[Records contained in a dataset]
——

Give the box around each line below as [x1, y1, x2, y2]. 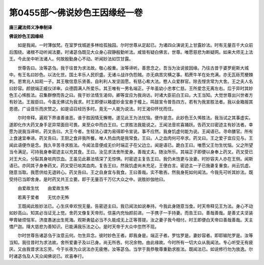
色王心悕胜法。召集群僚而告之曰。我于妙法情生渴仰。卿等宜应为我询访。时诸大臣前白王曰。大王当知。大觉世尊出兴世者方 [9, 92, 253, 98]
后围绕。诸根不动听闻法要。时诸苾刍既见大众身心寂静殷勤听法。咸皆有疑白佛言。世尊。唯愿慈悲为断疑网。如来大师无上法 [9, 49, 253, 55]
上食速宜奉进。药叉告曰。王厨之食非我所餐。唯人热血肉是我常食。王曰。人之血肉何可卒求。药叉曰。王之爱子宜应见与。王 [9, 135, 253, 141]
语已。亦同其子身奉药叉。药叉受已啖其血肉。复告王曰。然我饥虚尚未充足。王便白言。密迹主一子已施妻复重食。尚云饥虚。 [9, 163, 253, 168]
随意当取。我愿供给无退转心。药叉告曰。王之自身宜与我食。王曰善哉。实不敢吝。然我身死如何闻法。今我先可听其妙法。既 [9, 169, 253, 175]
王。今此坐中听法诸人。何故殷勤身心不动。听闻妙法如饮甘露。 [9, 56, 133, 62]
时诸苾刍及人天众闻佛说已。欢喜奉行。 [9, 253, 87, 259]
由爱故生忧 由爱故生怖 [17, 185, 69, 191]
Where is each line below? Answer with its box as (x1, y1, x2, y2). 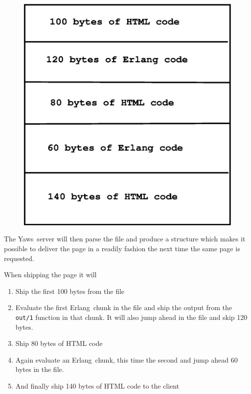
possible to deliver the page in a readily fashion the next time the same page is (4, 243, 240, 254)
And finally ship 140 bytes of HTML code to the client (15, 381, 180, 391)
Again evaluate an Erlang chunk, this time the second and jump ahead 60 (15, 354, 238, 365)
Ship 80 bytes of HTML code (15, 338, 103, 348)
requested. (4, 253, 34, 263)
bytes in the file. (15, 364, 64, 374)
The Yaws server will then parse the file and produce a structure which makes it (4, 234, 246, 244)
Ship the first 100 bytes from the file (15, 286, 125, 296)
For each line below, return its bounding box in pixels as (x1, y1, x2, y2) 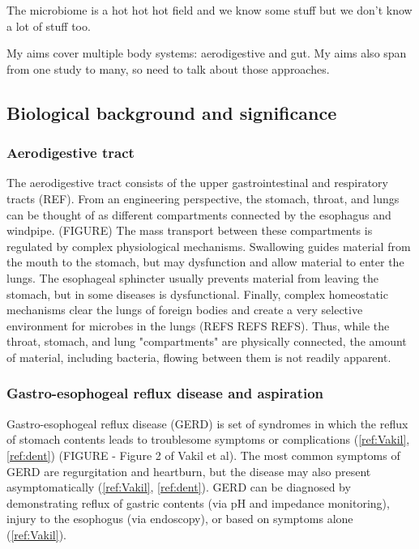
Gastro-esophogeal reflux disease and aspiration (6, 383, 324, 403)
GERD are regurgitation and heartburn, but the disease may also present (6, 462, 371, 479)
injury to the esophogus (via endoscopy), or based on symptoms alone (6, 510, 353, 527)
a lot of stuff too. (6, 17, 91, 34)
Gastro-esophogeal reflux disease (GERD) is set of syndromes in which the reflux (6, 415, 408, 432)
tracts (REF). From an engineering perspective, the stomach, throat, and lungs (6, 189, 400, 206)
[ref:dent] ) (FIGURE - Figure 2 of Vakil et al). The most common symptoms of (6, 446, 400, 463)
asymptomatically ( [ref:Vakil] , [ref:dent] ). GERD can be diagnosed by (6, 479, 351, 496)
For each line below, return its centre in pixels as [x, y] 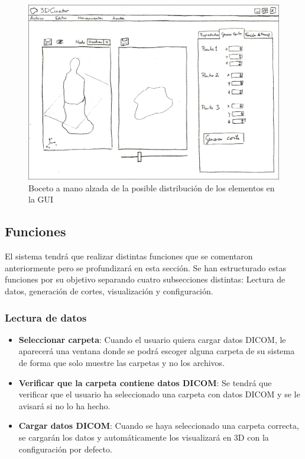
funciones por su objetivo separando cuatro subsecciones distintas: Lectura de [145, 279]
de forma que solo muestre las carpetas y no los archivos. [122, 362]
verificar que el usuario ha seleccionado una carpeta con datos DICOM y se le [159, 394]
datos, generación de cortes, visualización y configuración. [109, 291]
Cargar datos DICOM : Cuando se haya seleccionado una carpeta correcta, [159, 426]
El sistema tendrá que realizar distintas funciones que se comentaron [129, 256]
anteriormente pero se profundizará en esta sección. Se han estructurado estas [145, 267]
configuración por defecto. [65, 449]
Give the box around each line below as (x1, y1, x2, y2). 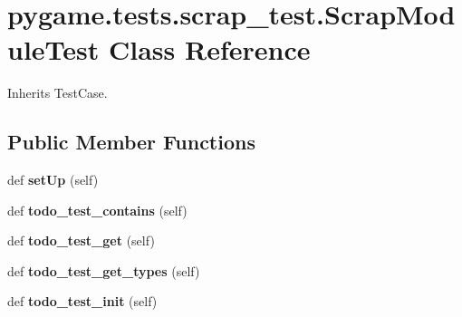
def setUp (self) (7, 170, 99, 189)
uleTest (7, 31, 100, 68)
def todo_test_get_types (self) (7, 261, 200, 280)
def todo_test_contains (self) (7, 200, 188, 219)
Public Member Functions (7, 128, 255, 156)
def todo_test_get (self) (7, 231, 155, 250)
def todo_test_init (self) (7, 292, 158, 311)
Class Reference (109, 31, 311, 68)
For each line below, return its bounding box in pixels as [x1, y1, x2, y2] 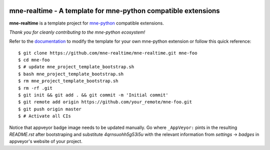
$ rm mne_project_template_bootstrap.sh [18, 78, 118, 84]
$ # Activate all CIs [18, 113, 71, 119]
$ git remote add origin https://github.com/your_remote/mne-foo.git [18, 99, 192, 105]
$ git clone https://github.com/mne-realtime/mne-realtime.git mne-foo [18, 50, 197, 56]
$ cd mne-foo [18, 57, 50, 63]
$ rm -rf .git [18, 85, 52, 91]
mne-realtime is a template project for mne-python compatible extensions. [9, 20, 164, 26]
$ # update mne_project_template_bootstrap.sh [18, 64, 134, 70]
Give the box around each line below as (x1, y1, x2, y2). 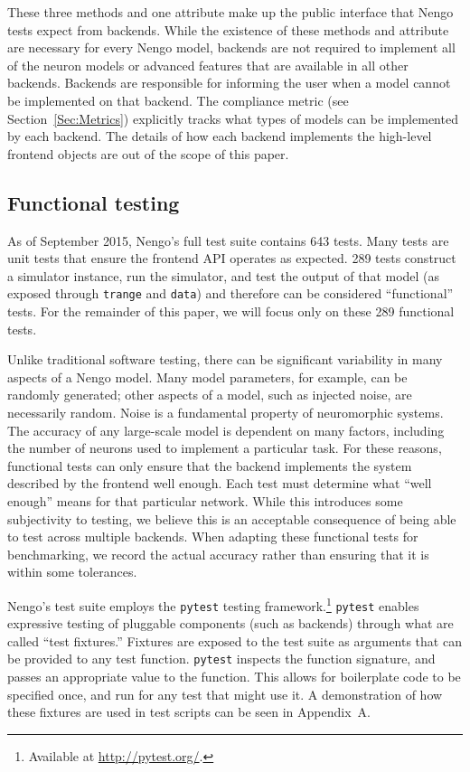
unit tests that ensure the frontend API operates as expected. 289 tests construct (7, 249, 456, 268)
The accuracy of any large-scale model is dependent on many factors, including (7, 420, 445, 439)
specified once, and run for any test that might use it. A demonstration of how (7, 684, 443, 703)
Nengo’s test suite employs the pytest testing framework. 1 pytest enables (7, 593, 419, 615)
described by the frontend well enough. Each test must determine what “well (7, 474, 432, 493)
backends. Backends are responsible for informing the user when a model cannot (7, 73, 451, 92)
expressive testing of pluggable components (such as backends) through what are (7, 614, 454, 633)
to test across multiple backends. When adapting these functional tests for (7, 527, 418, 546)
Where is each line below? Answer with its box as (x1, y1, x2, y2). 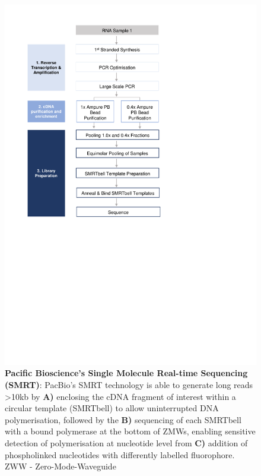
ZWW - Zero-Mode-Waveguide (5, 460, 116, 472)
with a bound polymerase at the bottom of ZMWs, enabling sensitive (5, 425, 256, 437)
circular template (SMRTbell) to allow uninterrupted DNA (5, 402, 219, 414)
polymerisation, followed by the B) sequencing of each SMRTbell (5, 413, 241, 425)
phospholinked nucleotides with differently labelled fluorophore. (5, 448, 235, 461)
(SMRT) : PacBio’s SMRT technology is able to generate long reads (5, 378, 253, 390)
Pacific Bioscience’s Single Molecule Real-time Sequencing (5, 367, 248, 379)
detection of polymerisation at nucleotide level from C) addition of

——

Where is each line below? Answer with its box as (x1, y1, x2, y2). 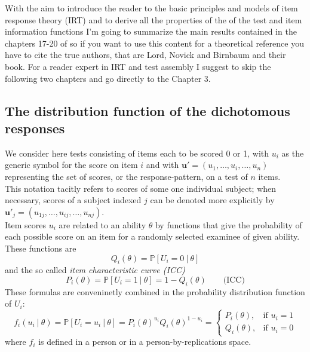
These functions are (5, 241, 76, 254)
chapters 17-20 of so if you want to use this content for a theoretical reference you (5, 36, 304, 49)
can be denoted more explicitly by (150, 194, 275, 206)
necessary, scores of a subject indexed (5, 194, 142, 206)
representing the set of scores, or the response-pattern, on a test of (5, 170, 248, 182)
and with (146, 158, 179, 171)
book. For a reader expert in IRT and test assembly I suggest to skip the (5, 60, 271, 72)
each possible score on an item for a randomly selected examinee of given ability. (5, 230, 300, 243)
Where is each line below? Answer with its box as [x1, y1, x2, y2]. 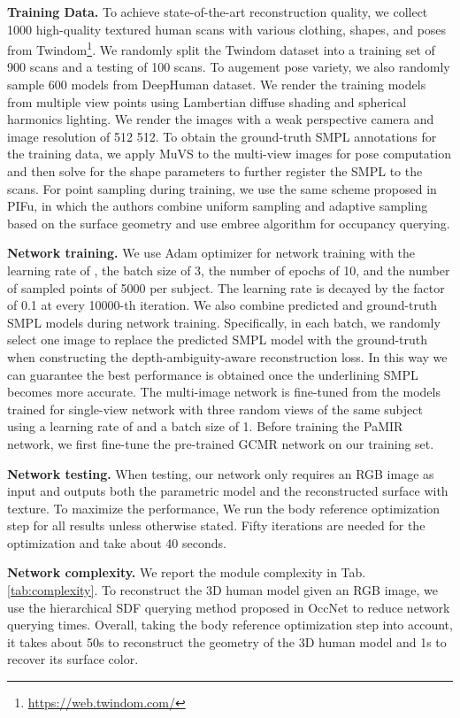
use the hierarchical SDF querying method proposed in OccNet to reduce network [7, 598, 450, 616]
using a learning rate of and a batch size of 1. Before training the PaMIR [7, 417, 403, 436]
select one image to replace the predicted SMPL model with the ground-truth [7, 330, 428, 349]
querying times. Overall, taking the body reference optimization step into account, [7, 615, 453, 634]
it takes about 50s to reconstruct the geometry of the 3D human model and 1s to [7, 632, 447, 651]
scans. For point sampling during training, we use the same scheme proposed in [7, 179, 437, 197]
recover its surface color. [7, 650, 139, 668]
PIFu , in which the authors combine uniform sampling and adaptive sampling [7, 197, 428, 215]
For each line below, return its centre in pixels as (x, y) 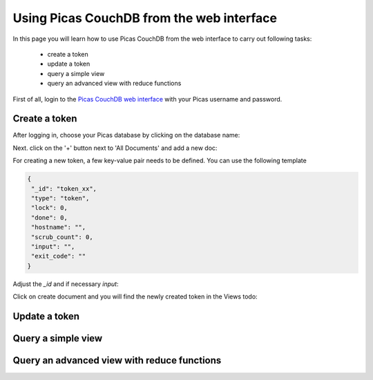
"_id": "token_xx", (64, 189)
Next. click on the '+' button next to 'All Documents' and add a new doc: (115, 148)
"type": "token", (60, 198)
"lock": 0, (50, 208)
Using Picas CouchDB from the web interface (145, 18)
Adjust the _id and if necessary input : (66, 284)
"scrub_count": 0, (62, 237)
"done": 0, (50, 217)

——

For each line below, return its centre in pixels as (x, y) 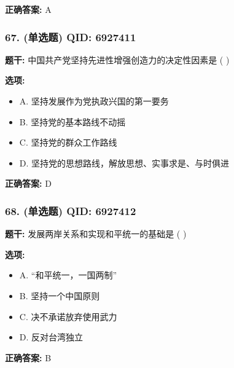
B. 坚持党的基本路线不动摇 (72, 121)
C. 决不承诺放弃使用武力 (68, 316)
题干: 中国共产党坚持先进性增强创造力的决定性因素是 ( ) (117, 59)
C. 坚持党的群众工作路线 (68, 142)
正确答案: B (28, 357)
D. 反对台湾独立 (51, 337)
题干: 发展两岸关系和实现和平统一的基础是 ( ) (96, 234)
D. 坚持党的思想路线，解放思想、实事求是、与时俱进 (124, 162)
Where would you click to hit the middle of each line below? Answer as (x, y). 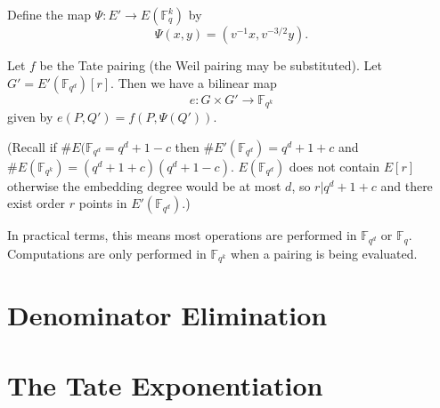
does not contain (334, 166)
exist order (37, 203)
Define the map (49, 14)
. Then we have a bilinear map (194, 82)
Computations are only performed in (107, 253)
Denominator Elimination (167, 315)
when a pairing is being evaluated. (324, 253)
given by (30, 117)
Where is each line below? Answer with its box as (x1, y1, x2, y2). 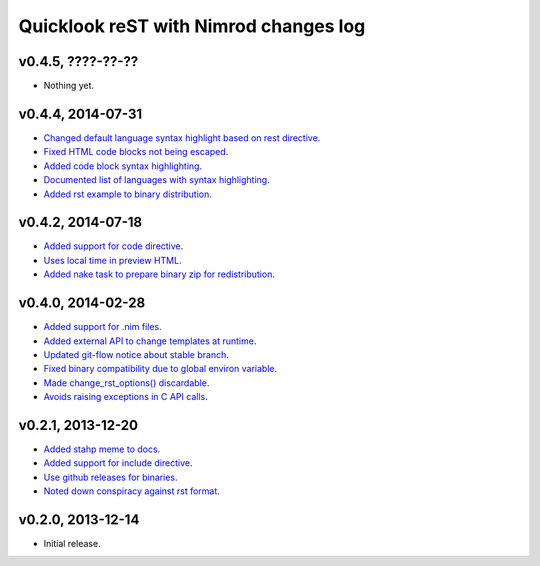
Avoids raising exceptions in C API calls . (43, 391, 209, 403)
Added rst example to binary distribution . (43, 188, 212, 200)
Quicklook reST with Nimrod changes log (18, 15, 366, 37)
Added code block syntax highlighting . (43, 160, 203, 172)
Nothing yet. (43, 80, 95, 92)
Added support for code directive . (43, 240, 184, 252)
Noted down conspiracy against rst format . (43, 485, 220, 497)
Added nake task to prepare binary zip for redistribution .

——

* What you need to do: Please transcribe exactly the lines above from the line that has "Pacific Bioscience’s Single" up to and including the line that has "detection of polymerisation"; no other line belongs in the answer.

* Exercise solution:
Pacific Bioscience’s Single Molecule Real-time Sequencing (5, 367, 248, 379)
detection of polymerisation at nucleotide level from C) addition of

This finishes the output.